TASK DETAILS:
For every line of the material below, check for the string "pixels" and return the line if it is there.

RECORD EXCERPTS:
———
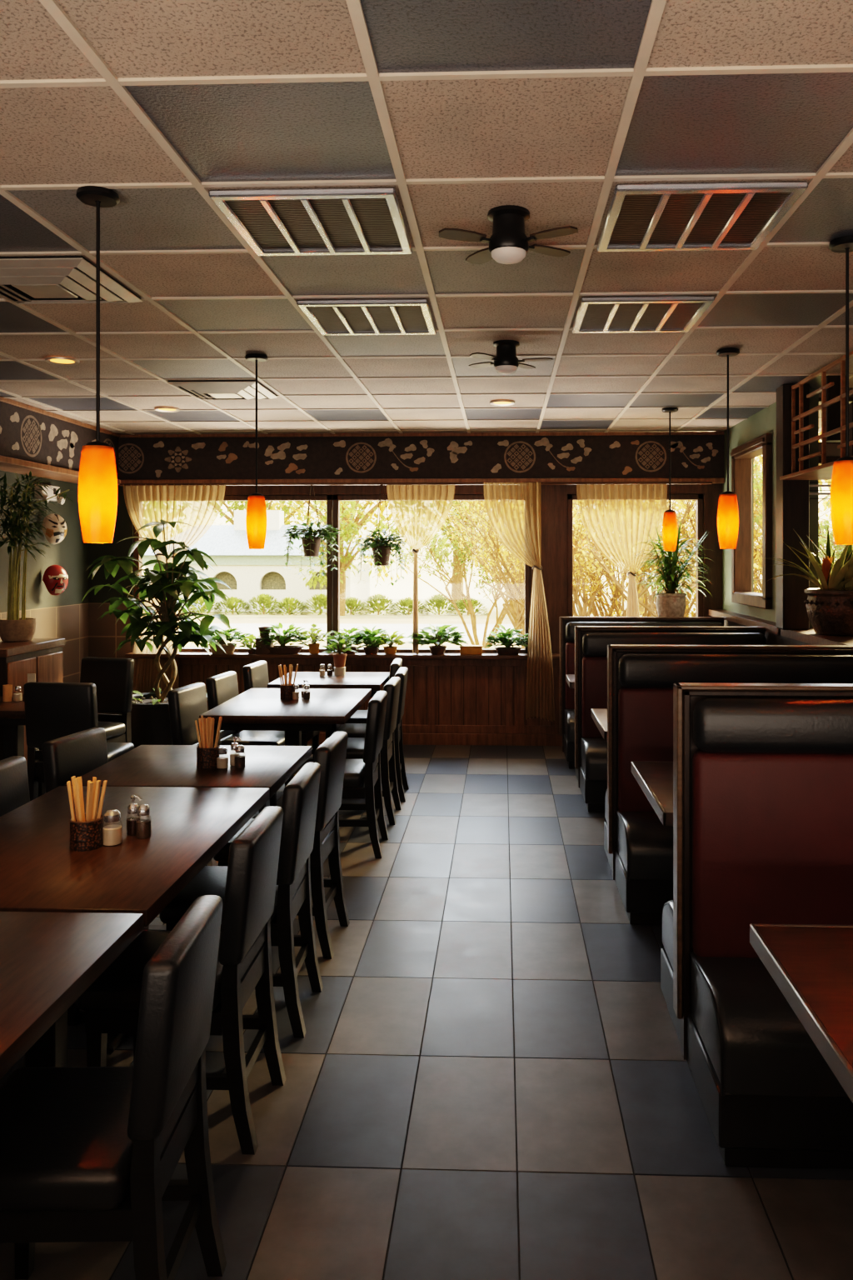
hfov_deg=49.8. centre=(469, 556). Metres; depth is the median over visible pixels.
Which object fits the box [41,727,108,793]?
———
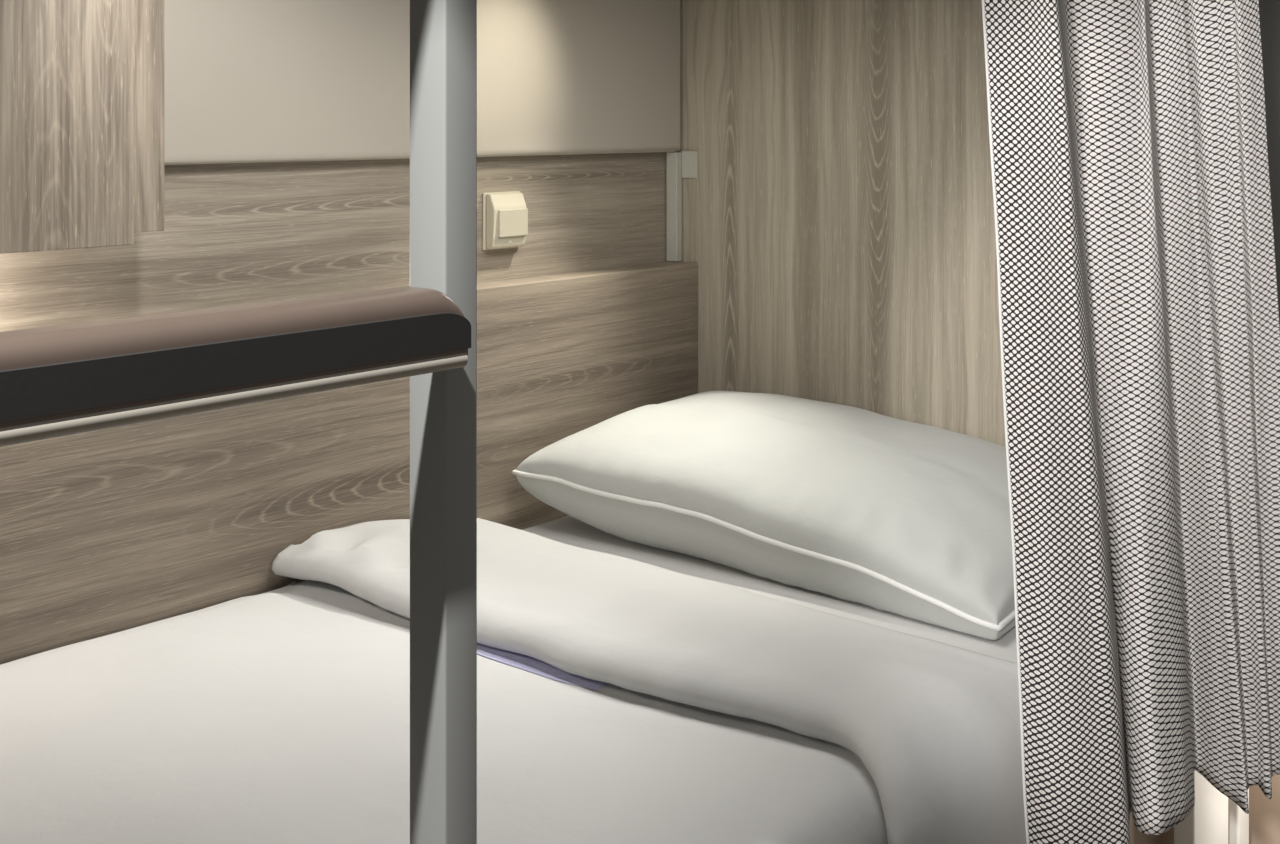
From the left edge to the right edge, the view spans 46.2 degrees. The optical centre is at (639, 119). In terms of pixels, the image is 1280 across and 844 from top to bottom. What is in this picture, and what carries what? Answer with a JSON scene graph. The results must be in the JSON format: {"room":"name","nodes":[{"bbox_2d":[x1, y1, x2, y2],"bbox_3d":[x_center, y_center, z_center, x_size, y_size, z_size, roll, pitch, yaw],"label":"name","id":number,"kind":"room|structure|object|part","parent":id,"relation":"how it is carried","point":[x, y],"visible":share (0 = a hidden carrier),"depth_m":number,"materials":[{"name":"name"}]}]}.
———
SOLUTION TO THIS TASK:
hfov_deg=49.8. centre=(469, 556). Metres; depth is the median over visible pixels.
From the left edge to the right edge, the view spans 46.2 degrees. The optical centre is at (639, 119). In terms of pixels, the image is 1280 across and 844 from top to bottom. What is in this picture, and what carries what? Answer with a JSON scene graph. The results must be in the JSON format: {"room":"name","nodes":[{"bbox_2d":[x1, y1, x2, y2],"bbox_3d":[x_center, y_center, z_center, x_size, y_size, z_size, roll, pitch, yaw],"label":"name","id":number,"kind":"room|structure|object|part","parent":id,"relation":"how it is carried","point":[x, y],"visible":share (0 = a hidden carrier),"depth_m":number,"materials":[{"name":"name"}]}]}.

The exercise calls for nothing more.